Provided records —

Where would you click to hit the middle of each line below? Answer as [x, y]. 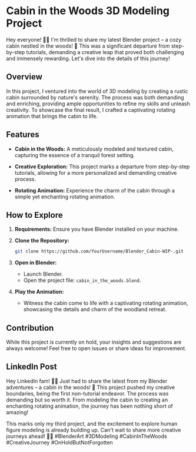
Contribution [30, 328]
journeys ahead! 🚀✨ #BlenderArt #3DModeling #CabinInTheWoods [87, 436]
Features [23, 134]
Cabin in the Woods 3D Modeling [88, 11]
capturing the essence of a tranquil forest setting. [75, 155]
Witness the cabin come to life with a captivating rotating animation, [106, 303]
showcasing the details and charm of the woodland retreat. [95, 310]
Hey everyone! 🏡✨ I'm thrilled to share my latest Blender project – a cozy [94, 39]
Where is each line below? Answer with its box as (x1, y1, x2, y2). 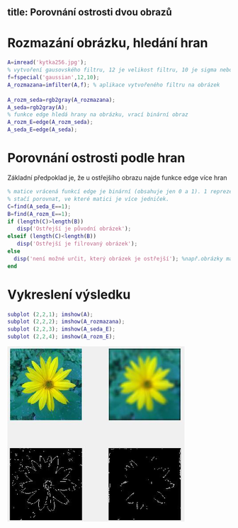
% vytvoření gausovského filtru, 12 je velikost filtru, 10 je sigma (7, 67, 217, 74)
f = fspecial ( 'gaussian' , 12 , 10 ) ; (7, 74, 100, 81)
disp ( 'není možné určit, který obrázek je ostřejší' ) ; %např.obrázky (13, 255, 223, 262)
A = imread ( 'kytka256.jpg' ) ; (7, 59, 87, 67)
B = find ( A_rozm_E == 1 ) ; (7, 210, 72, 217)
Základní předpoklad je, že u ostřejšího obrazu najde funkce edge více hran (7, 173, 228, 182)
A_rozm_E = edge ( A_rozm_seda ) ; (7, 119, 93, 126)
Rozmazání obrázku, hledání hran (7, 35, 208, 51)
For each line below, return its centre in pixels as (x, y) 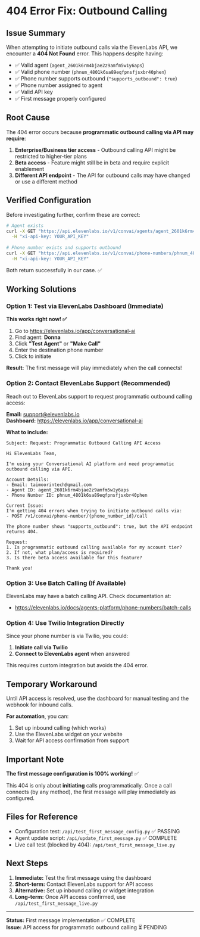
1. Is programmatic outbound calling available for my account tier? (94, 547)
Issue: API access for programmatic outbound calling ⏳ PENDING (87, 927)
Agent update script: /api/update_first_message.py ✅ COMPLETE (96, 838)
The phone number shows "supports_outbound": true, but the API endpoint (100, 526)
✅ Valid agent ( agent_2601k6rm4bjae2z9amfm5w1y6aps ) (79, 65)
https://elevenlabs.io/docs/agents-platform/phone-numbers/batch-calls (103, 608)
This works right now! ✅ (37, 319)
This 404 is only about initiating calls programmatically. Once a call (89, 785)
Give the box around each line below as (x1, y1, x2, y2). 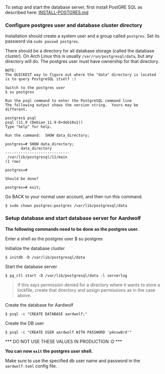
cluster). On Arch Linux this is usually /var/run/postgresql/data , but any (5, 53, 153, 59)
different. (5, 107, 28, 112)
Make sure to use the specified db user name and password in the (5, 358, 140, 364)
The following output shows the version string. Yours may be (5, 103, 139, 108)
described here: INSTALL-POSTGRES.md (5, 9, 89, 15)
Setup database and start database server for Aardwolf (5, 215, 141, 222)
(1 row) (5, 159, 21, 164)
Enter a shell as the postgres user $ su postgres (5, 235, 103, 242)
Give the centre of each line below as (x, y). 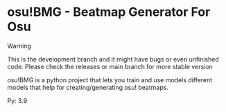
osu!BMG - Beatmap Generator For (109, 12)
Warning (19, 46)
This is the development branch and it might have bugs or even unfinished (113, 59)
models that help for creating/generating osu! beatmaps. (88, 87)
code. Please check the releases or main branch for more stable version (110, 66)
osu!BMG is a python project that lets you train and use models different (110, 80)
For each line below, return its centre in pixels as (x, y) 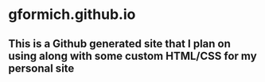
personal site (41, 68)
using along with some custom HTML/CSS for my (132, 56)
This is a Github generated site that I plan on (119, 44)
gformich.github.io (72, 15)
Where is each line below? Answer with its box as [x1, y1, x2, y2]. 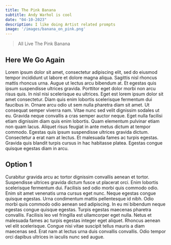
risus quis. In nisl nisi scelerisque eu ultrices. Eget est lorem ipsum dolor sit [5, 91, 164, 97]
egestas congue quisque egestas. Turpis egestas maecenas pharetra [5, 206, 152, 213]
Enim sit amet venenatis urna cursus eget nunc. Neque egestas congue [5, 190, 156, 196]
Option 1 [5, 160, 32, 169]
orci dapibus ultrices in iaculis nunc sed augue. [5, 234, 105, 240]
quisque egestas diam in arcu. [5, 145, 69, 151]
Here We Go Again [5, 55, 65, 64]
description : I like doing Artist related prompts [5, 22, 116, 27]
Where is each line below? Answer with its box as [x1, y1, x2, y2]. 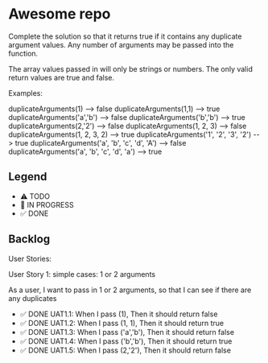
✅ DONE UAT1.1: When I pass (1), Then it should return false [19, 309, 218, 319]
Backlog [8, 233, 51, 246]
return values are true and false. [8, 72, 115, 82]
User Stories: [8, 254, 52, 263]
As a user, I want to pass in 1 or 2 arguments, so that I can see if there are [8, 285, 252, 295]
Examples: [8, 88, 43, 97]
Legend [8, 170, 47, 184]
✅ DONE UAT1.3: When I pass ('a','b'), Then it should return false [19, 327, 235, 336]
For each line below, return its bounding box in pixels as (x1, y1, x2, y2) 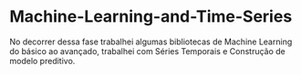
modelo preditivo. (9, 55, 76, 66)
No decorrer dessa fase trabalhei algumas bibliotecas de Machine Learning (9, 36, 293, 47)
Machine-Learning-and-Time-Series (9, 6, 293, 27)
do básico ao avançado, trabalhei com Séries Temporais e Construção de (9, 45, 285, 56)
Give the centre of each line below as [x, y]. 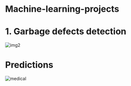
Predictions [29, 65]
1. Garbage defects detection [66, 32]
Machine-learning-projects [62, 9]
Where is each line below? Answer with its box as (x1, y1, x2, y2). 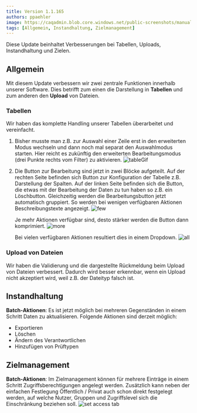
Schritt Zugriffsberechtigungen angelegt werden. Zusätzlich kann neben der (6, 382, 190, 389)
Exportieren (14, 325, 43, 332)
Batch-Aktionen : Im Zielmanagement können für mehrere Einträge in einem (6, 376, 189, 383)
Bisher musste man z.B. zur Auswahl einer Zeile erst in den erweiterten (14, 138, 186, 145)
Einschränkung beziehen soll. (6, 401, 77, 408)
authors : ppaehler (6, 14, 51, 20)
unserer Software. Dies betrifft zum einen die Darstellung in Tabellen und (6, 86, 183, 93)
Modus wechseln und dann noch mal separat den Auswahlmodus (14, 144, 173, 151)
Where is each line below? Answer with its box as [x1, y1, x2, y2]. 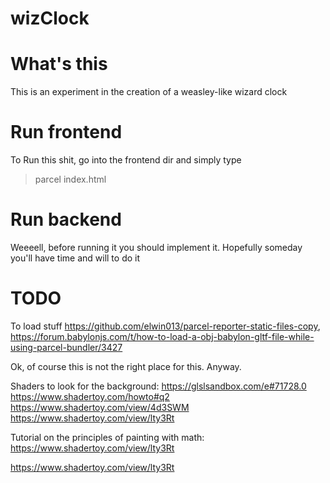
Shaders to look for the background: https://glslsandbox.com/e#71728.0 [10, 380, 307, 392]
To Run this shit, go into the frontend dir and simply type [10, 154, 242, 166]
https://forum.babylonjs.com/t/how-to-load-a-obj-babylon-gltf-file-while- [10, 330, 315, 342]
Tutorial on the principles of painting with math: [10, 431, 205, 443]
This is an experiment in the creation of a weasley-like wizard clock [10, 86, 288, 98]
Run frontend [10, 121, 123, 144]
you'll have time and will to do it [10, 252, 141, 264]
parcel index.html [34, 173, 107, 186]

What to work on — Reproduce these records exactly, but not the pictures.

Task answer —
Where would you click to hit the middle of each line below? Answer as [x, y]. 
Contribution [30, 328]
journeys ahead! 🚀✨ #BlenderArt #3DModeling #CabinInTheWoods [87, 436]
Features [23, 134]
Cabin in the Woods 3D Modeling [88, 11]
capturing the essence of a tranquil forest setting. [75, 155]
Witness the cabin come to life with a captivating rotating animation, [106, 303]
showcasing the details and charm of the woodland retreat. [95, 310]
Hey everyone! 🏡✨ I'm thrilled to share my latest Blender project – a cozy [94, 39]
Where is each line below? Answer with its box as (x1, y1, x2, y2). 
% vytvoření gausovského filtru, 12 je velikost filtru, 10 je sigma (7, 67, 217, 74)
f = fspecial ( 'gaussian' , 12 , 10 ) ; (7, 74, 100, 81)
disp ( 'není možné určit, který obrázek je ostřejší' ) ; %např.obrázky (13, 255, 223, 262)
A = imread ( 'kytka256.jpg' ) ; (7, 59, 87, 67)
B = find ( A_rozm_E == 1 ) ; (7, 210, 72, 217)
Základní předpoklad je, že u ostřejšího obrazu najde funkce edge více hran (7, 173, 228, 182)
A_rozm_E = edge ( A_rozm_seda ) ; (7, 119, 93, 126)
Rozmazání obrázku, hledání hran (7, 35, 208, 51)
For each line below, return its centre in pixels as (x, y) 
1. Is programmatic outbound calling available for my account tier? (94, 547)
Issue: API access for programmatic outbound calling ⏳ PENDING (87, 927)
Agent update script: /api/update_first_message.py ✅ COMPLETE (96, 838)
The phone number shows "supports_outbound": true, but the API endpoint (100, 526)
✅ Valid agent ( agent_2601k6rm4bjae2z9amfm5w1y6aps ) (79, 65)
https://elevenlabs.io/docs/agents-platform/phone-numbers/batch-calls (103, 608)
This works right now! ✅ (37, 319)
This 404 is only about initiating calls programmatically. Once a call (89, 785)
Give the box around each line below as (x1, y1, x2, y2). 
cluster). On Arch Linux this is usually /var/run/postgresql/data , but any (5, 53, 153, 59)
different. (5, 107, 28, 112)
Make sure to use the specified db user name and password in the (5, 358, 140, 364)
The following output shows the version string. Yours may be (5, 103, 139, 108)
described here: INSTALL-POSTGRES.md (5, 9, 89, 15)
Setup database and start database server for Aardwolf (5, 215, 141, 222)
(1 row) (5, 159, 21, 164)
Enter a shell as the postgres user $ su postgres (5, 235, 103, 242)
Give the centre of each line below as (x, y). 
osu!BMG - Beatmap Generator For (109, 12)
Warning (19, 46)
This is the development branch and it might have bugs or even unfinished (113, 59)
models that help for creating/generating osu! beatmaps. (88, 87)
code. Please check the releases or main branch for more stable version (110, 66)
osu!BMG is a python project that lets you train and use models different (110, 80)
For each line below, return its centre in pixels as (x, y) 
personal site (41, 68)
using along with some custom HTML/CSS for my (132, 56)
This is a Github generated site that I plan on (119, 44)
gformich.github.io (72, 15)
Where is each line below? Answer with its box as [x1, y1, x2, y2]. 
risus quis. In nisl nisi scelerisque eu ultrices. Eget est lorem ipsum dolor sit [5, 91, 164, 97]
egestas congue quisque egestas. Turpis egestas maecenas pharetra [5, 206, 152, 213]
Enim sit amet venenatis urna cursus eget nunc. Neque egestas congue [5, 190, 156, 196]
Option 1 [5, 160, 32, 169]
orci dapibus ultrices in iaculis nunc sed augue. [5, 234, 105, 240]
quisque egestas diam in arcu. [5, 145, 69, 151]
Here We Go Again [5, 55, 65, 64]
description : I like doing Artist related prompts [5, 22, 116, 27]
Where is each line below? Answer with its box as [x1, y1, x2, y2]. 
✅ DONE UAT1.1: When I pass (1), Then it should return false [19, 309, 218, 319]
Backlog [8, 233, 51, 246]
return values are true and false. [8, 72, 115, 82]
User Stories: [8, 254, 52, 263]
As a user, I want to pass in 1 or 2 arguments, so that I can see if there are [8, 285, 252, 295]
Examples: [8, 88, 43, 97]
Legend [8, 170, 47, 184]
✅ DONE UAT1.3: When I pass ('a','b'), Then it should return false [19, 327, 235, 336]
For each line below, return its bounding box in pixels as (x1, y1, x2, y2) 
modelo preditivo. (9, 55, 76, 66)
No decorrer dessa fase trabalhei algumas bibliotecas de Machine Learning (9, 36, 293, 47)
Machine-Learning-and-Time-Series (9, 6, 293, 27)
do básico ao avançado, trabalhei com Séries Temporais e Construção de (9, 45, 285, 56)
Give the centre of each line below as [x, y]. 
Predictions [29, 65]
1. Garbage defects detection [66, 32]
Machine-learning-projects [62, 9]
Where is each line below? Answer with its box as (x1, y1, x2, y2). 
Schritt Zugriffsberechtigungen angelegt werden. Zusätzlich kann neben der (6, 382, 190, 389)
Exportieren (14, 325, 43, 332)
Batch-Aktionen : Im Zielmanagement können für mehrere Einträge in einem (6, 376, 189, 383)
Bisher musste man z.B. zur Auswahl einer Zeile erst in den erweiterten (14, 138, 186, 145)
Einschränkung beziehen soll. (6, 401, 77, 408)
authors : ppaehler (6, 14, 51, 20)
unserer Software. Dies betrifft zum einen die Darstellung in Tabellen und (6, 86, 183, 93)
Modus wechseln und dann noch mal separat den Auswahlmodus (14, 144, 173, 151)
Where is each line below? Answer with its box as [x1, y1, x2, y2]. 
Shaders to look for the background: https://glslsandbox.com/e#71728.0 [10, 380, 307, 392]
To Run this shit, go into the frontend dir and simply type [10, 154, 242, 166]
https://forum.babylonjs.com/t/how-to-load-a-obj-babylon-gltf-file-while- [10, 330, 315, 342]
Tutorial on the principles of painting with math: [10, 431, 205, 443]
This is an experiment in the creation of a weasley-like wizard clock [10, 86, 288, 98]
Run frontend [10, 121, 123, 144]
you'll have time and will to do it [10, 252, 141, 264]
parcel index.html [34, 173, 107, 186]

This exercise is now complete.